The alignment file contains the first 25 neutral loci analysed by Burgess and Yang (2008). Please refer to BPP’s manual for alignment and Imap files formats. The myImap.txt file, although necessary, is not important for this tutorial and we will not delve into it.

2. Prepare the BBP control file template

The template control file bpp.ctl looks like this:

* This is a BPP 4.0 control file !!!

          seed = -1

       seqfile = ../../neutral.25loci.4sp.txt
      Imapfile = ../../myImap.txt
       outfile = out.txt
      mcmcfile = mcmc.txt

  speciesdelimitation = 0     * fixed species tree

speciesmodelprior = 1         * 0: uniform labeled histories; 1:uniform rooted trees; 2:user probs

  species&tree = 4  human  chimp  gorilla  orang
                 1          1            1      1
                 (((human, chimp), gorilla), orang);

       usedata = 1    * 0: no data (prior); 1:seq like
         nloci = 25   * number of data sets in seqfile

     cleandata = 0      * remove sites with ambiguity data (1:yes, 0:no)?
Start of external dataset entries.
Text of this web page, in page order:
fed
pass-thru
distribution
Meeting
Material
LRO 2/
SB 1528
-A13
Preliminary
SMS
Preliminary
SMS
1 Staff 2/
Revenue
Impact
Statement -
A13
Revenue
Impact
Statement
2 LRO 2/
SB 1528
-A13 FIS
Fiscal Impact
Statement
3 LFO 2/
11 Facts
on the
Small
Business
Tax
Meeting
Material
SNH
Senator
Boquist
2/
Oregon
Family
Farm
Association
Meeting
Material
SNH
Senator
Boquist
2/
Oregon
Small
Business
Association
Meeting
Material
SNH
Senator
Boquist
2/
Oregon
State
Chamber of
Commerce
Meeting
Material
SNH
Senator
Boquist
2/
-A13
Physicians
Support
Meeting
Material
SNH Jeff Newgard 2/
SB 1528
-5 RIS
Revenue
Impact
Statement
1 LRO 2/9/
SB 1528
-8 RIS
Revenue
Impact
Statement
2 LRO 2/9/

    thetaprior = 3 0.008   * 2 500    # invgamma(a, b) for theta
      tauprior = 3 0.036   * 4 219 1  # invgamma(a, b) for root tau & Dirichlet(a) for other tau's

      locusrate = 0       # (0: No variation, 1: estimate, 2: from file) & a_Dirichlet (if 1)
       heredity = 0       # (0: No variation, 1: estimate, 2: from file) & a_gamma b_gamma (if 1)
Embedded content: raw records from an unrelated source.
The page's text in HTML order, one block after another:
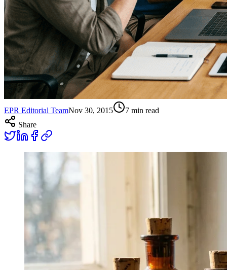
EPR Editorial TeamNov 30, 2015 7 min read
Share
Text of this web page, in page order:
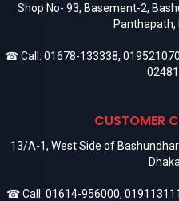
Shop No- 93, Basement-2,
Panthapath,
☎ Call: 01678-133338,
CUSTOMER
13/A-1, West Side of
☎ Call: 01614-956000,

      finetune = 1: .012 .003 .0001 .00005 .004 .01 .01  # auto (0 or 1): finetune for GBtj, GBspr, theta, tau, mix, locusrate, seqerr

         print = 1 0 0 0   * MCMC samples, locusrate, heredityscalars Genetrees
        burnin = 2000
      sampfreq = 10
       nsample = 10000

For the full details of control file specification, please refer to BPP’s manual. The first four variables, seqfile, Imapfile, outfile, and mcmcfile give the names of the various input and output files for the analysis. Note that speciesdelimitation = 0, which means we will be performing our analysis on a fixed species tree. Here, BPP will only estimate the relative node ages (the tau’s) for the ape phylogeny. Now note the specification of species&tree:

(((human, chimp), gorilla), orang);

which correspond to model M1 (human and chimp as the most closely related species). We will calculate the marginal likelihood of this model first. Later, we will modify this file with a different tree model.

Note that this is a BPP 4 control file. BPP 3.4 and 4.0 now use the inverse gamma distribution to specify the prior for the tau’s and theta’s (the nucloetide diversity parameters, theta = 4Nu). Here we use thetaprior = 3 0.008 which corresponds to an inverse gamma with parameters 3 and 0.008. In the old gamma prior specification, to achieve the same prior mean, we would have used thetaprior = 2 500. Note that the gamma and inverse gamma distribution although related, are actually quite different. If you accidentally use the old parameters values for the gamma as the input parameters for the inverse gamma you will most likely get nonsensical results.

3. Select b values

Create directory ape4s/M1 and copy the bpp.ctl file into it. Change into the ape4s/M1 directory and start R. In R type:

b = bppr::make.beta(n=8, a=4, method="step-stones")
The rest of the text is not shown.